The country's defence ministry has denied its forces accidentally brought down the plane in a military exercise but Mr Kinakh, cited by the Interfax news agency, said the theory "had the right to exist".

His concession came as the United States said it had seen no evidence that the crash occurred as a result of terrorism, having suggested shortly after the disaster that a Ukrainian missile was responsible.

Relatives at Ben Gurion airport
Distraught relatives await news
But Russian prosecutors have already launched a criminal inquiry into why the plane exploded, killing at least 76 people.

President Vladimir Putin, who has been edging closer to the West following the suicide attacks on the US, had suggested that the Russian flight might also have been targeted by terrorists.

Salvage workers have located the cockpit of the Russian Tu-154 airliner and are trying to lift it from the water.

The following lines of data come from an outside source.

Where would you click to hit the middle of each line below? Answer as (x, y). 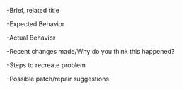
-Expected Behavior (36, 24)
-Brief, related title (33, 10)
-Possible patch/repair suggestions (58, 79)
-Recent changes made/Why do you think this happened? (91, 51)
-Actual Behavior (31, 38)
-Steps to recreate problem (46, 65)

Several other parts of the plane are being examined by investigators.

Three possible causes:

  • Missile strike - Ukrainian defence forces were carrying out exercises nearby involving firing surface-to-air missiles and a missile launch was picked up by satellite equipment with infrared sensors at the US Defence Department's early warning centre at Fort Meade.

  • Terrorism - an Armenian pilot flying nearby reported seeing an explosion on board before it fell into the sea and there are reports of bullet-like holes in recovered wreckage.

  • Malfunction - Russian airlines have a poorer safety record their Western counterparts, with the Tu-154 being involved in a number of crashes because of mechanical failure and human error.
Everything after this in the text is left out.